══ Records for the task ══

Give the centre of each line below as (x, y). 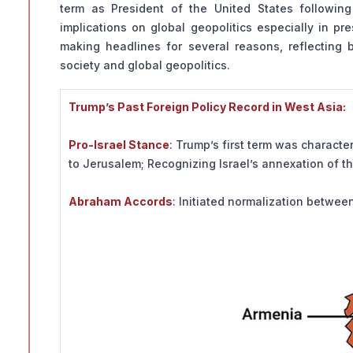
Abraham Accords (121, 202)
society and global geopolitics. (145, 65)
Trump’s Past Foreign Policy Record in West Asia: (207, 107)
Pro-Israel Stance (119, 145)
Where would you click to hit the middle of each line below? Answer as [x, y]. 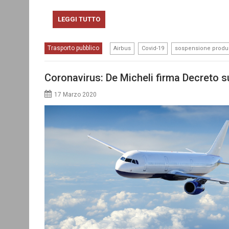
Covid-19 [153, 48]
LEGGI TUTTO [79, 19]
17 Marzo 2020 [75, 95]
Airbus [122, 48]
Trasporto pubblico [73, 48]
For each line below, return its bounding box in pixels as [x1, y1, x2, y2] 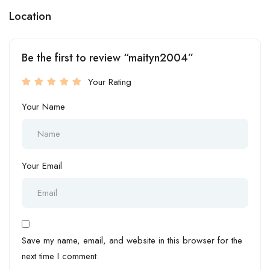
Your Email [22, 159, 62, 172]
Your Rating [88, 75, 131, 89]
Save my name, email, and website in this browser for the [22, 233, 242, 247]
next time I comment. [22, 249, 99, 263]
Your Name [22, 99, 65, 113]
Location [9, 7, 51, 24]
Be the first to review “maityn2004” [22, 49, 193, 66]
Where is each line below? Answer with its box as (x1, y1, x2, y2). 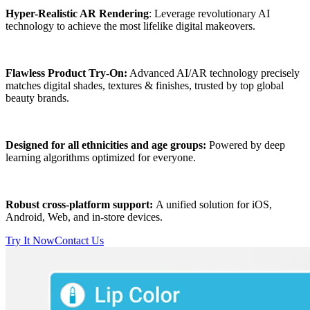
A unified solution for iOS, (156, 199, 272, 211)
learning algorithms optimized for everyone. (6, 152, 196, 164)
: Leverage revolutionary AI (149, 8, 270, 20)
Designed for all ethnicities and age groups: (6, 139, 209, 152)
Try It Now (6, 235, 55, 247)
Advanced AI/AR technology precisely (127, 67, 300, 80)
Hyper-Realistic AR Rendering (6, 8, 149, 20)
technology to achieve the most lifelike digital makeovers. (6, 20, 255, 33)
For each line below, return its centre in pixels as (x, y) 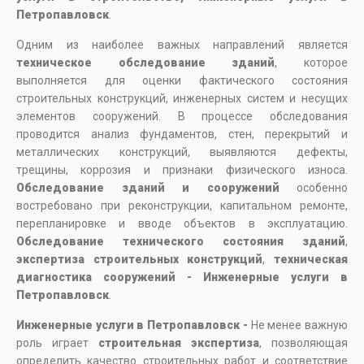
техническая (311, 260)
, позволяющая (303, 343)
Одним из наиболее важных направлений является (182, 45)
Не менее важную (299, 325)
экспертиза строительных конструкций (140, 260)
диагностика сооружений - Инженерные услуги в (182, 277)
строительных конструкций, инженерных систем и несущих (182, 99)
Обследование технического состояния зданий (181, 242)
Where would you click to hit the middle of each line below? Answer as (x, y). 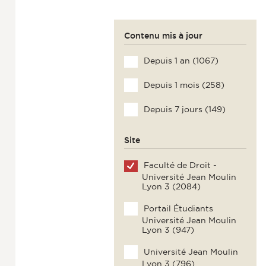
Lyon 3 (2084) (171, 187)
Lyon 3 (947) (168, 230)
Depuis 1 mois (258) (183, 85)
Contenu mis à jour (163, 36)
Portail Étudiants (177, 209)
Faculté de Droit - (179, 165)
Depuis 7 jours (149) (183, 110)
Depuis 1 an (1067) (180, 61)
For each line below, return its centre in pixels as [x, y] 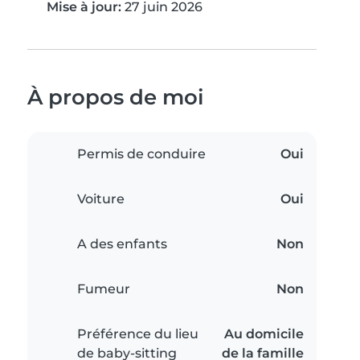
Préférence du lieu [138, 334]
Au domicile [264, 334]
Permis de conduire [141, 154]
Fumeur [104, 289]
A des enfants [122, 244]
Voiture [101, 199]
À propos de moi [116, 97]
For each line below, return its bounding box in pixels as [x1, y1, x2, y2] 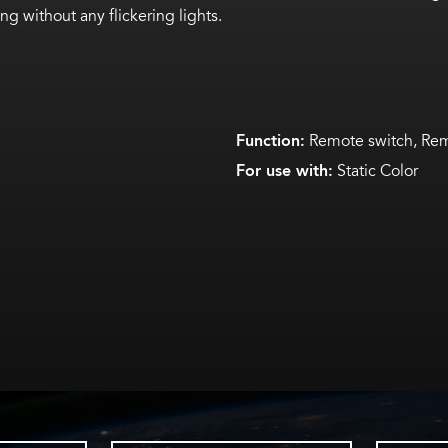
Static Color [333, 159, 418, 183]
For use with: [236, 159, 333, 184]
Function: [236, 129, 305, 154]
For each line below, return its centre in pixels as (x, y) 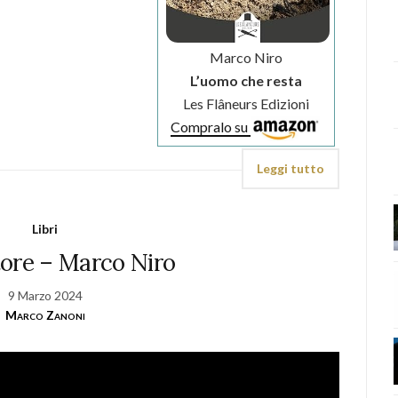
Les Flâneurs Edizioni (247, 104)
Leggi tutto (291, 169)
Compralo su (211, 127)
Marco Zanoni (45, 315)
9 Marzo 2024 (45, 296)
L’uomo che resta (247, 81)
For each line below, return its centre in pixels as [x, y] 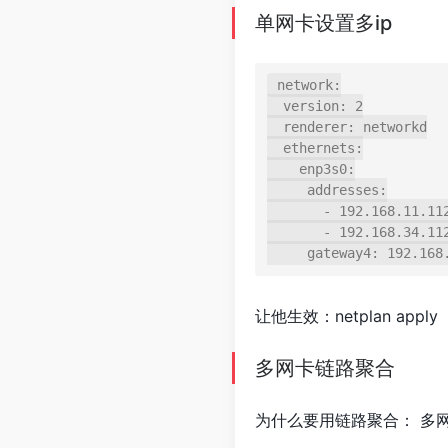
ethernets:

═══

§ Instructions to follow:
All lines from the start of the entries above through the line containing "Answer as [x, y]." must be transcribed exactly, both ends included, and no picture may be copied.

§ Solution for this problem:
Give the centre of each line below as (x, y). 
Abraham Accords (121, 202)
society and global geopolitics. (145, 65)
Trump’s Past Foreign Policy Record in West Asia: (207, 107)
Pro-Israel Stance (119, 145)
Where would you click to hit the middle of each line below? Answer as [x, y]. 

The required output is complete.